Saved entries
════════════════════

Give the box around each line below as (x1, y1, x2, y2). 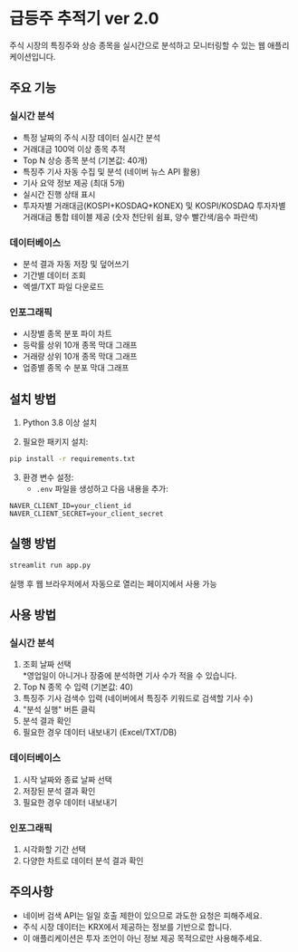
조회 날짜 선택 (22, 659, 72, 670)
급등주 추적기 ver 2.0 (9, 8, 159, 29)
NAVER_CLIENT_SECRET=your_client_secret (9, 509, 165, 518)
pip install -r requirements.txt (9, 455, 136, 464)
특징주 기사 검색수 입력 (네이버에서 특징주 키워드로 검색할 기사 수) (22, 693, 254, 704)
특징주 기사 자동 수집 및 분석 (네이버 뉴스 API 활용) (22, 166, 201, 177)
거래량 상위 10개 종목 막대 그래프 (22, 351, 138, 362)
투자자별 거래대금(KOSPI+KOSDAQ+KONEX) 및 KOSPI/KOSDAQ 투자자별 (22, 200, 286, 211)
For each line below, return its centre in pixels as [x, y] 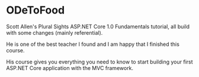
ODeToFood [36, 10]
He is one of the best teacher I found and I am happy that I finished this [93, 44]
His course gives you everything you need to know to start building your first [100, 62]
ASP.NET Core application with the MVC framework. [70, 68]
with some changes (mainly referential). [54, 32]
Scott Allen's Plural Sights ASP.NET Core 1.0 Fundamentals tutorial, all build [98, 26]
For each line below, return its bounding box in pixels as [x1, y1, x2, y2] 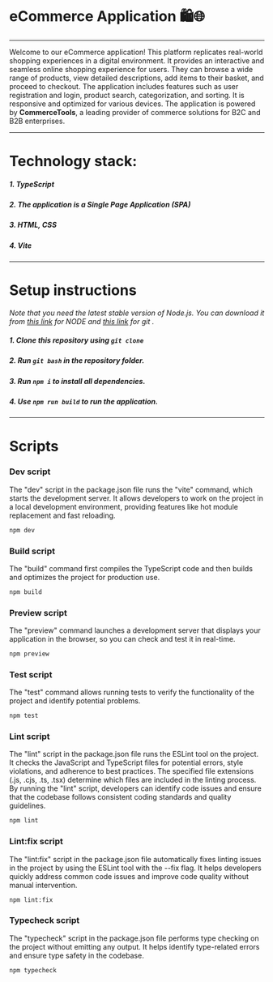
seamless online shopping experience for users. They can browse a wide [9, 64, 254, 74]
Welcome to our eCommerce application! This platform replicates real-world [9, 47, 263, 57]
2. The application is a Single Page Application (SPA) [9, 200, 191, 210]
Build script [9, 545, 56, 557]
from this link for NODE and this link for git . [9, 317, 155, 327]
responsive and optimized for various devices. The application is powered [9, 99, 256, 109]
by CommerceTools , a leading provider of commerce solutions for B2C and [9, 107, 261, 117]
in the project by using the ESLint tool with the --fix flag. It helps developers [9, 863, 262, 873]
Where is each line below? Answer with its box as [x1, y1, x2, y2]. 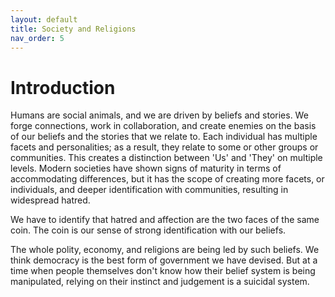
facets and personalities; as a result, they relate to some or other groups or [10, 141, 319, 153]
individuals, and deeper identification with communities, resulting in [10, 184, 289, 196]
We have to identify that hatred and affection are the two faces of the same [10, 214, 320, 226]
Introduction [10, 76, 116, 99]
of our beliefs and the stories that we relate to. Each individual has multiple [10, 131, 318, 143]
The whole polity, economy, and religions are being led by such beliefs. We [10, 244, 320, 256]
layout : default [10, 14, 78, 25]
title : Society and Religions [10, 24, 137, 34]
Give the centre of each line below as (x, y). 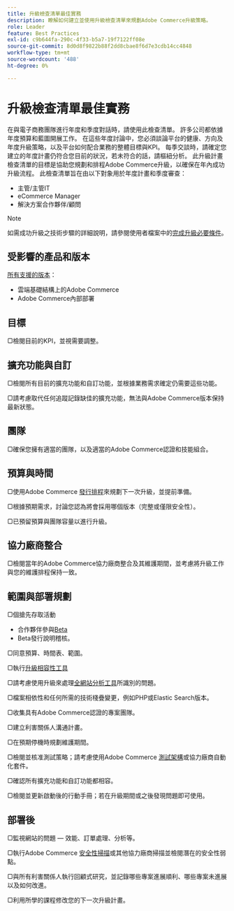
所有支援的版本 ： (32, 275)
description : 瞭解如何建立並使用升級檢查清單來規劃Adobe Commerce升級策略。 (109, 20)
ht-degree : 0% (28, 66)
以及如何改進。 (29, 885)
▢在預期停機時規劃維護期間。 (50, 742)
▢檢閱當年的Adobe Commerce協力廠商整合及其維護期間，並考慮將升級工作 (116, 563)
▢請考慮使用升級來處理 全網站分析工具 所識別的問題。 (83, 683)
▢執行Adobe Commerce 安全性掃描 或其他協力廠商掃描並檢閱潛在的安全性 (114, 853)
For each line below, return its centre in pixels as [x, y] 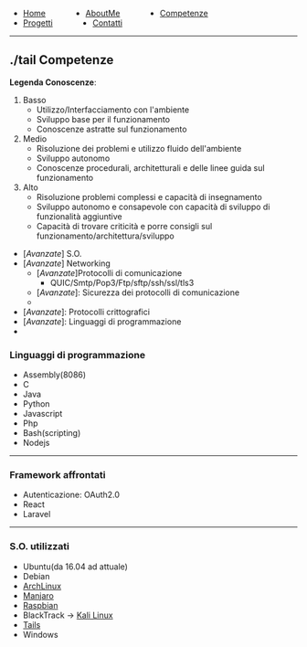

════════════════════

**ASSIGNED TASK**:
Transcribe every line of the records exactly. Pictures do not belong in the copy.

**TASK ANSWER**:
Give the box around each line below as (x1, y1, x2, y2). 
조회 날짜 선택 (22, 659, 72, 670)
급등주 추적기 ver 2.0 (9, 8, 159, 29)
NAVER_CLIENT_SECRET=your_client_secret (9, 509, 165, 518)
pip install -r requirements.txt (9, 455, 136, 464)
특징주 기사 검색수 입력 (네이버에서 특징주 키워드로 검색할 기사 수) (22, 693, 254, 704)
특징주 기사 자동 수집 및 분석 (네이버 뉴스 API 활용) (22, 166, 201, 177)
거래량 상위 10개 종목 막대 그래프 (22, 351, 138, 362)
투자자별 거래대금(KOSPI+KOSDAQ+KONEX) 및 KOSPI/KOSDAQ 투자자별 (22, 200, 286, 211)
For each line below, return its centre in pixels as [x, y] 
ODeToFood [36, 10]
He is one of the best teacher I found and I am happy that I finished this [93, 44]
His course gives you everything you need to know to start building your first [100, 62]
ASP.NET Core application with the MVC framework. [70, 68]
with some changes (mainly referential). [54, 32]
Scott Allen's Plural Sights ASP.NET Core 1.0 Fundamentals tutorial, all build [98, 26]
For each line below, return its bounding box in pixels as [x1, y1, x2, y2] 
seamless online shopping experience for users. They can browse a wide [9, 64, 254, 74]
Welcome to our eCommerce application! This platform replicates real-world [9, 47, 263, 57]
2. The application is a Single Page Application (SPA) [9, 200, 191, 210]
Build script [9, 545, 56, 557]
from this link for NODE and this link for git . [9, 317, 155, 327]
responsive and optimized for various devices. The application is powered [9, 99, 256, 109]
by CommerceTools , a leading provider of commerce solutions for B2C and [9, 107, 261, 117]
in the project by using the ESLint tool with the --fix flag. It helps developers [9, 863, 262, 873]
Where is each line below? Answer with its box as [x1, y1, x2, y2]. 
facets and personalities; as a result, they relate to some or other groups or [10, 141, 319, 153]
individuals, and deeper identification with communities, resulting in [10, 184, 289, 196]
We have to identify that hatred and affection are the two faces of the same [10, 214, 320, 226]
Introduction [10, 76, 116, 99]
of our beliefs and the stories that we relate to. Each individual has multiple [10, 131, 318, 143]
The whole polity, economy, and religions are being led by such beliefs. We [10, 244, 320, 256]
layout : default [10, 14, 78, 25]
title : Society and Religions [10, 24, 137, 34]
Give the centre of each line below as (x, y). 
所有支援的版本 ： (32, 275)
description : 瞭解如何建立並使用升級檢查清單來規劃Adobe Commerce升級策略。 (109, 20)
ht-degree : 0% (28, 66)
以及如何改進。 (29, 885)
▢在預期停機時規劃維護期間。 (50, 742)
▢檢閱當年的Adobe Commerce協力廠商整合及其維護期間，並考慮將升級工作 (116, 563)
▢請考慮使用升級來處理 全網站分析工具 所識別的問題。 (83, 683)
▢執行Adobe Commerce 安全性掃描 或其他協力廠商掃描並檢閱潛在的安全性 (114, 853)
For each line below, return its centre in pixels as [x, y] 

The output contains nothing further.